_Task requirements:_ Repeat the entries exactly but omit the pictures.

_Data under study:_
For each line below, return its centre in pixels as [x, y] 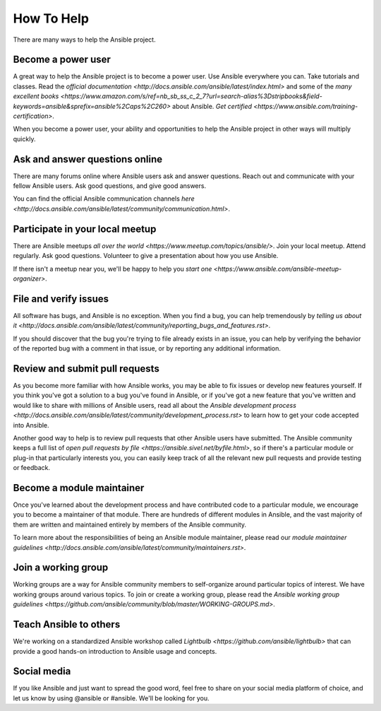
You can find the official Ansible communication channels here [104, 199]
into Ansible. [31, 425]
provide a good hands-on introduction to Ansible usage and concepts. [115, 651]
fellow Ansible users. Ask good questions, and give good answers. [110, 186]
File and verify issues [61, 299]
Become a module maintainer [79, 488]
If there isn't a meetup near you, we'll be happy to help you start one [113, 269]
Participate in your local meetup [85, 229]
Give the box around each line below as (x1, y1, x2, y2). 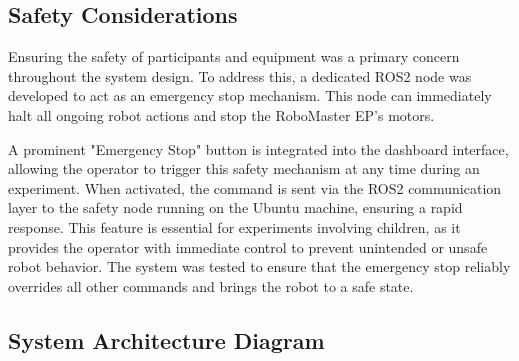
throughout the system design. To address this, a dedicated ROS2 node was (8, 65, 472, 86)
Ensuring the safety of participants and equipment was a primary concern (8, 46, 460, 67)
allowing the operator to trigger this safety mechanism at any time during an (8, 158, 480, 179)
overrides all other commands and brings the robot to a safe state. (8, 275, 414, 296)
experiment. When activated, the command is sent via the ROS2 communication (8, 177, 502, 198)
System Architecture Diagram (8, 324, 325, 355)
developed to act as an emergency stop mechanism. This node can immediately (8, 85, 492, 106)
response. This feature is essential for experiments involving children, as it (8, 216, 461, 237)

_Solution to the exercise:_
For each line below, return its centre in pixels as [x, y] 
You can find the official Ansible communication channels here [104, 199]
into Ansible. [31, 425]
provide a good hands-on introduction to Ansible usage and concepts. [115, 651]
fellow Ansible users. Ask good questions, and give good answers. [110, 186]
File and verify issues [61, 299]
Become a module maintainer [79, 488]
If there isn't a meetup near you, we'll be happy to help you start one [113, 269]
Participate in your local meetup [85, 229]
Give the box around each line below as (x1, y1, x2, y2). 
throughout the system design. To address this, a dedicated ROS2 node was (8, 65, 472, 86)
Ensuring the safety of participants and equipment was a primary concern (8, 46, 460, 67)
allowing the operator to trigger this safety mechanism at any time during an (8, 158, 480, 179)
overrides all other commands and brings the robot to a safe state. (8, 275, 414, 296)
experiment. When activated, the command is sent via the ROS2 communication (8, 177, 502, 198)
System Architecture Diagram (8, 324, 325, 355)
developed to act as an emergency stop mechanism. This node can immediately (8, 85, 492, 106)
response. This feature is essential for experiments involving children, as it (8, 216, 461, 237)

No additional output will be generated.